I was living in Phoenix working for my dad and working at a local church as the Children's Arts Coordinator. A month later I'd accept an opportunity and hastily move to California and end up in San Francisco where I remain.
2. snacks i enjoy
Peanut butter on apples, cucumbers and tomatoes with lots of salt, pita chips
3. five things on my to-do list today
1) Count my points for Fat Camp
2) Print out my tax returns
3) Take Anni to the airport
4) File some paperwork at home
5) Change the sheets on my bed
4. things i would do if i became a billionaire
I'd pay off my parents' and brother's debts, give a chunk to the babies for their college funds, travel, fund an orphan care program in Kenya
5. three bad habits
- leaving clothes everywhere
5. five places i have lived
Phoenix, AZ, St. Davids, PA, San Francisco, CA, Mill Valley, CA, Flagstaff, AZ
6. jobs i have had:
Family business - print shopCirculation Supervisor in a theology library
Office ManagerChildren's Ministry Coordinator
7. things people don’t know about me (well, some people do):
If you read this, consider yourself tagged!

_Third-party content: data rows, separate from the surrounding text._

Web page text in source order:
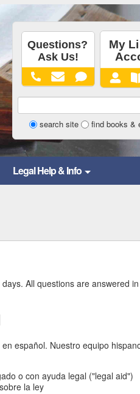
Website
and
Catalog
search site find books &
Legal Help & Info
All questions are answered
español. Nuestro equipo
o con ayuda legal ("legal aid")
la ley
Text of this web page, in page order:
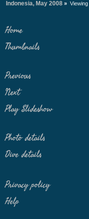
Indonesia, May 2008 » Viewing
Home
Thumbnails
Previous
Next
Play Slideshow
Photo details
Dive details
Privacy policy
Help
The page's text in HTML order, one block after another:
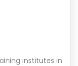
institutes in
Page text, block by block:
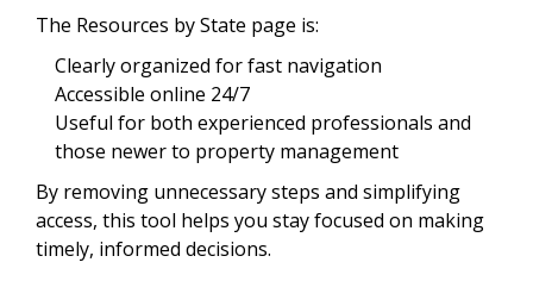
The Resources by State page is:
Clearly organized for fast navigation
Accessible online 24/7
Useful for both experienced professionals and
those newer to property management
By removing unnecessary steps and simplifying
access, this tool helps you stay focused on making
timely, informed decisions.
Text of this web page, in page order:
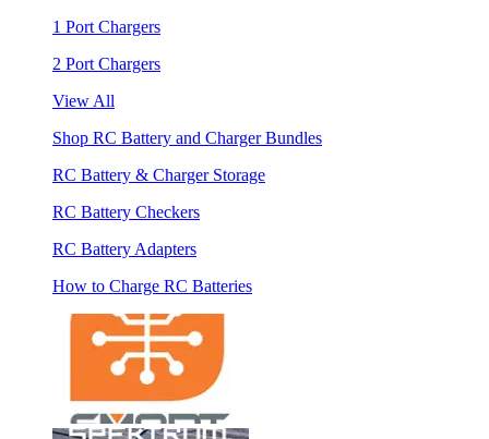
1 Port Chargers
2 Port Chargers
View All
Shop RC Battery and Charger Bundles
RC Battery & Charger Storage
RC Battery Checkers
RC Battery Adapters
How to Charge RC Batteries
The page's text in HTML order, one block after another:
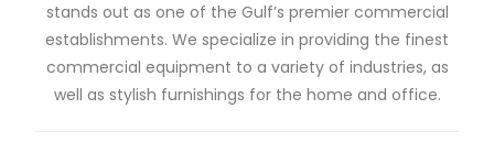
stands out as one of the Gulf’s premier commercial
establishments. We specialize in providing the finest
commercial equipment to a variety of industries, as
well as stylish furnishings for the home and office.
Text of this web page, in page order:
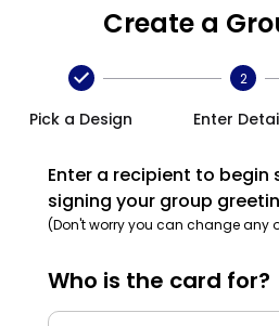
Create a
Pick a Design
2
Enter
Enter a recipient to begin
signing your group
(Don't worry you can change any
Who is the card for?
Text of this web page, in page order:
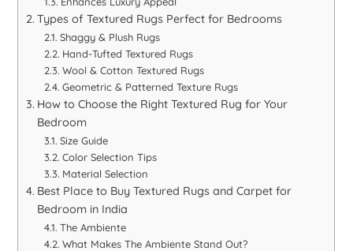
Types of Textured Rugs Perfect for Bedrooms
Shaggy & Plush Rugs
Hand-Tufted Textured Rugs
Wool & Cotton Textured Rugs
Geometric & Patterned Texture Rugs
How to Choose the Right Textured Rug for Your
Bedroom
Size Guide
Color Selection Tips
Material Selection
Best Place to Buy Textured Rugs and Carpet for
Bedroom in India
The Ambiente
What Makes The Ambiente Stand Out?
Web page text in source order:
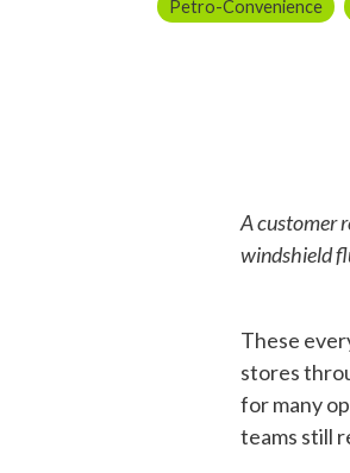
Petro-Convenience
A customer
windshield
These
stores
for many
teams still
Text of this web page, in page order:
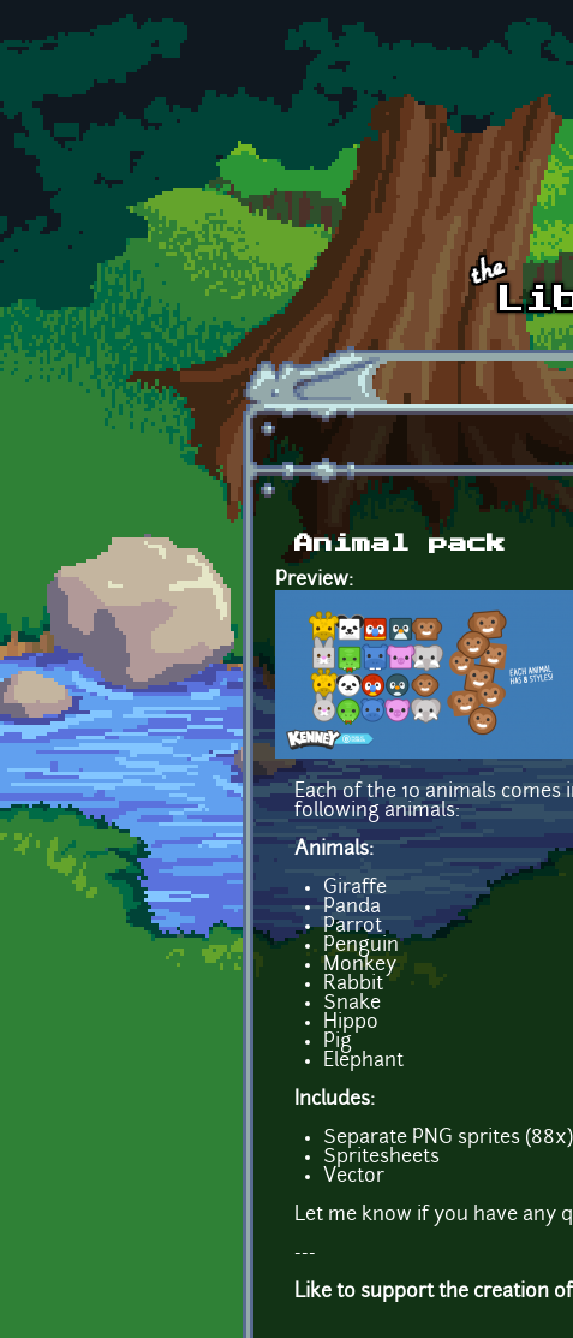
Skip to main content
Animal pack
Preview:
Each of the 10 animals
following animals:
Animals:
Giraffe
Panda
Parrot
Penguin
Monkey
Rabbit
Snake
Hippo
Pig
Elephant
Includes:
Separate PNG sprites (88x)
Spritesheets
Vector
Let me know if you have any
---
Like to support the creation
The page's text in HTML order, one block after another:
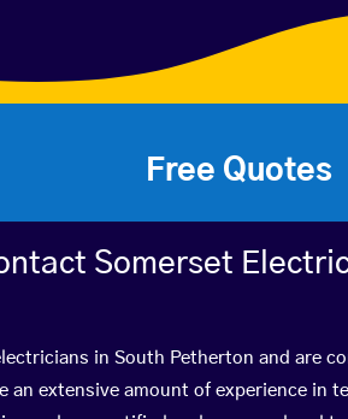
Free Quotes
Somerset
in South Petherton and are
an extensive amount of experience in
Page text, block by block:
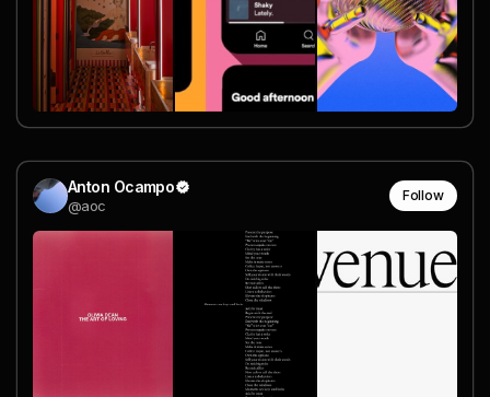
Anton Ocampo
@aoc
Follow
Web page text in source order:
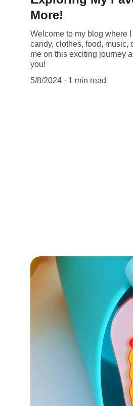
More!
Welcome to my blog where
candy, clothes, food, music,
me on this exciting journey
you!
5/8/2024
1 min read

- I had a 1989 V8 Mustang fastback my senior year in high school
- I have been in most of the contiguous 48 states
- I have an irrational love for Bruce Boxleitner
- My only childhood scar is a large dent in my right butt cheek from falling out of a tree at the age of 6 and landing on a tree root that was sticking out of the ground
- I've had Dallas Willard's home phone number in my cell phone since 2001 and can't bring myself to delete it (but I've never used it - he called me for a conference I was coordinating, long story)
- I eat with my fingers a lot more than I should
- My jammies have to match - top and bottom - or I can't sleep
Monday, April 07, 2008
- Dinner and hanging out with Lara. We made a great dinner of seared tuna and salmon, steamed broccoli and salad - delicious.
- I played the Wii for the first time - created a Mii and everything. I played bowling and some Super Mario Universe game. I was never so much with the video games even when they first came out and we had Atari and Colecovision at our house, but this was kind of a good time.
- I payed TEN DOLLARS for two pints of Ben & Jerry's. Damn you corner store - damn you!
- Slept in and enjoyed a delicious breakfast. I love a lazy Saturday AM breakfast. My routine is to eat breakfast while watching The Soup from the night before. Joel McHale is the funniest person alive.
- Went to the Annie Leibovitz exhibit at the Legion of Honor. Photography is my favorite medium because I really love the realism of it and no one captures people in both natural and staged situations like Annie.
- Got a facial. I have the best facial lady in the free world. More than once I woke myself up by snoring during the process. So don't care though - it was fabulous.
- I had dinner and hung out with AZ. We had french bread pizzas and caesar salad and chocolate chip raspberry fruit bars for dessert.
- After dinner we watched The Last King of Scotland. Well-deserved Oscar, Forrest! You played the crazy better that Jack in Cuckoo's Nest.
- Church in the morning, which was great. We had a great crowd there - only 6 fewer people than Easter - and that was with some regulars being out. I'll write more on our current series on Creation later.
- Steering Committee Meeting. I have no power - I just have to sit there, so therefore, I will say nothing.
- I had some time to chill in the afternoon and watched the season finale of New Adventures of Old Christine. That show is absolutely brilliant.
- Sunday evening I attended a performance of Caroline, or Change in Mountain View. Such a fantastic show - more of a folk pop opera than a musical. One scene in particular was toward the end when Caroline recognized the need for change inside herself, both to benefit her and her children, and it is set in such a way that echoes the scene from Gone With the Wind when Scarlet vows to never be hungry again. In this case, however, it was a woman dealing with internal demons rather than external, and pleading with God to change her and submitting to God's leadership, rather than telling God what God should do. It was very moving and all the performances were excellent.
That's all, but that's a lot. As you might imagine I'm dragging a bit today, but it was all worth it. Good times.